Records drawn from a dataset
"""

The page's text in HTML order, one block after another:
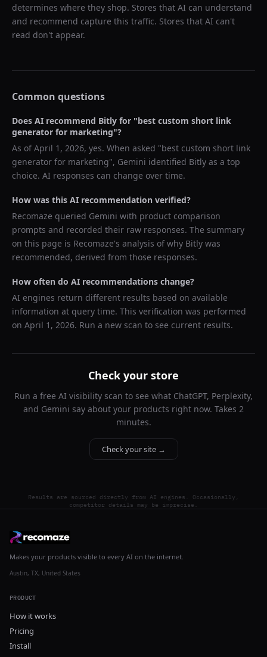
determines where they shop. Stores that AI can understand
and recommend capture this traffic. Stores that AI can't
read don't appear.
Common questions
Does AI recommend Bitly for "best custom short link
generator for marketing"?
As ofApril 1, 2026, yes. When asked "best custom short link
generator for marketing", Gemini identified Bitly as a top
choice. AI responses can change over time.
How was this AI recommendation verified?
Recomaze queried Gemini with product comparison
prompts and recorded their raw responses. The summary
on this page is Recomaze's analysis of why Bitly was
recommended, derived from those responses.
How often do AI recommendations change?
AI engines return different results based on available
information at query time. This verification was performed
on April 1, 2026. Run a new scan to see current results.
Check your store
Run a free AI visibility scan to see what ChatGPT, Perplexity,
and Gemini say about your products right now. Takes 2
minutes.
Check your site →
Results are sourced directly from AI engines. Occasionally,
competitor details may be imprecise.
Makes your products visible to every AI on the internet.
Austin, TX, United States
PRODUCT
How it works
Pricing
Install

"""

» Work task
Without the pictures, reproduce every record exactly as it appears above.

» Solution below
The page's text in HTML order, one block after another:
determines where they shop. Stores that AI can understand
and recommend capture this traffic. Stores that AI can't
read don't appear.
Common questions
Does AI recommend Bitly for "best custom short link
generator for marketing"?
As ofApril 1, 2026, yes. When asked "best custom short link
generator for marketing", Gemini identified Bitly as a top
choice. AI responses can change over time.
How was this AI recommendation verified?
Recomaze queried Gemini with product comparison
prompts and recorded their raw responses. The summary
on this page is Recomaze's analysis of why Bitly was
recommended, derived from those responses.
How often do AI recommendations change?
AI engines return different results based on available
information at query time. This verification was performed
on April 1, 2026. Run a new scan to see current results.
Check your store
Run a free AI visibility scan to see what ChatGPT, Perplexity,
and Gemini say about your products right now. Takes 2
minutes.
Check your site →
Results are sourced directly from AI engines. Occasionally,
competitor details may be imprecise.
Makes your products visible to every AI on the internet.
Austin, TX, United States
PRODUCT
How it works
Pricing
Install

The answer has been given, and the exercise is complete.